For what $a,b$ such that $ax^2+by^2 = z^2$? This post made me think about this question.  What is the criterion on positive integer $a,b$ such that,
$$ax^2+by^2 = z^2$$
can be solved in positive integers $x,y,z$?
(Three broad classes are: 1) $a =\square$; 2) $a+b = \square$; and 3) if the Pell-like eqn $z^2-by^2 = a$ is solvable, but I assume there must be a general approach. This is such a basic question that I'm sure this must have been completely answered already.) 
 A: Square factors do not matter, as they can be absorbed into the other two variables. So, $a,b$ are squarefree. At this point, any common factor would make it impossible, so we need $\gcd(a,b) = 1.$ Suppose that, for any odd prime $p|a,$ we have $(b|p) = 1;$ also, for any odd prime $q|b,$ we have $(a|q) = 1;$ then there is an integer solution to $a x^2 + b y^2 = z^2.$
It is not enough to just have Jacobi symbols $(a|b)= (b|a)=1$ when they are composite (and odd, I guess).
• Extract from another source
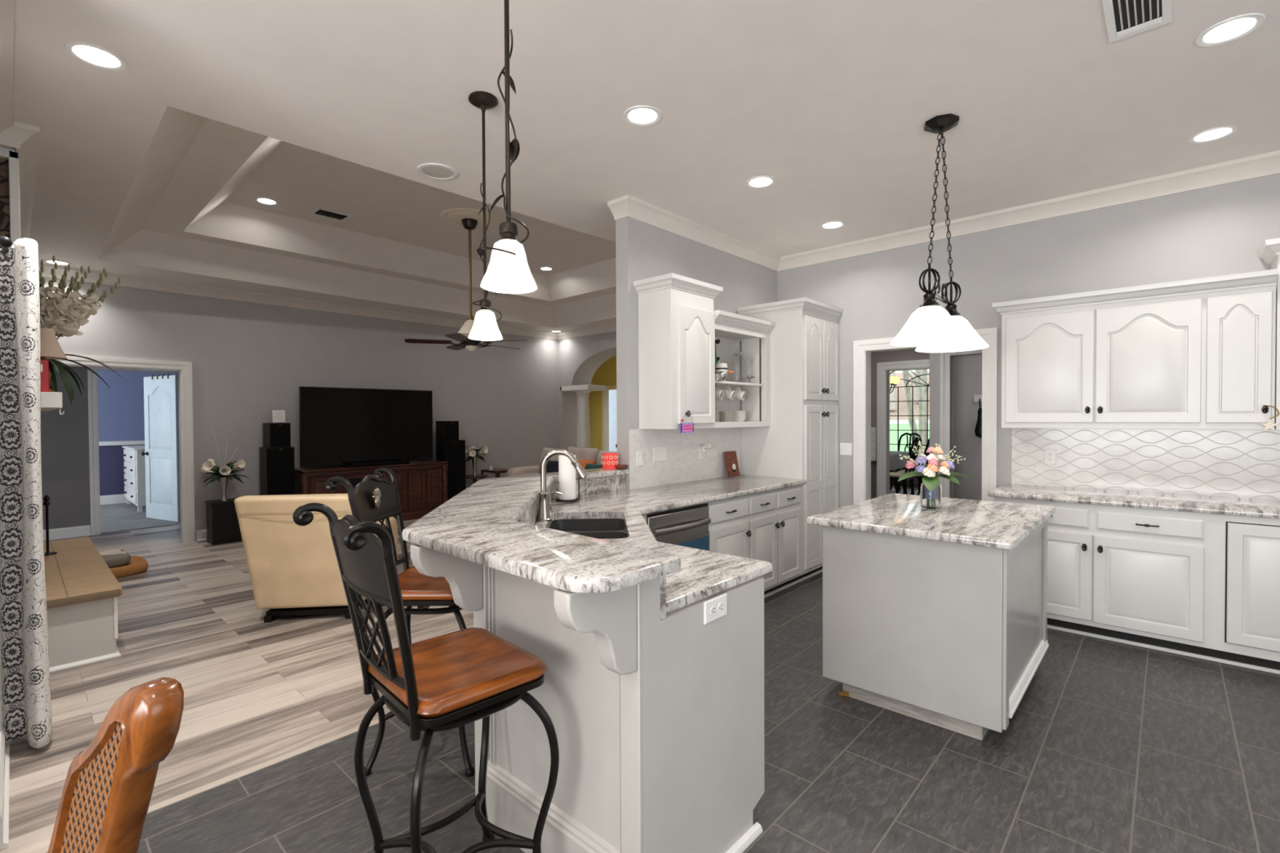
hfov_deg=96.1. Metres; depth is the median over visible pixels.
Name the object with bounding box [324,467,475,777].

$$  5 x^2 + 21 y^2 = z^2  $$
has no integer solutions, because $(5|3)= -1$ and $(5|7)=-1.$ 
We are ignoring the prime $2.$ The ability to do this is a big theorem. Any indefinite ternary, such as $a x^2 + b y^2 - z^2,$ is anisotropic in $\mathbb Q_r$ for an even number of finite primes $r.$ This is the global relation for the Hilbert Norm Residue symbol, page 46 in Rational Quadratic Forms by Cassels. Lemma 3.4; we are using the fact that our ternary is isotropic in the real numbers.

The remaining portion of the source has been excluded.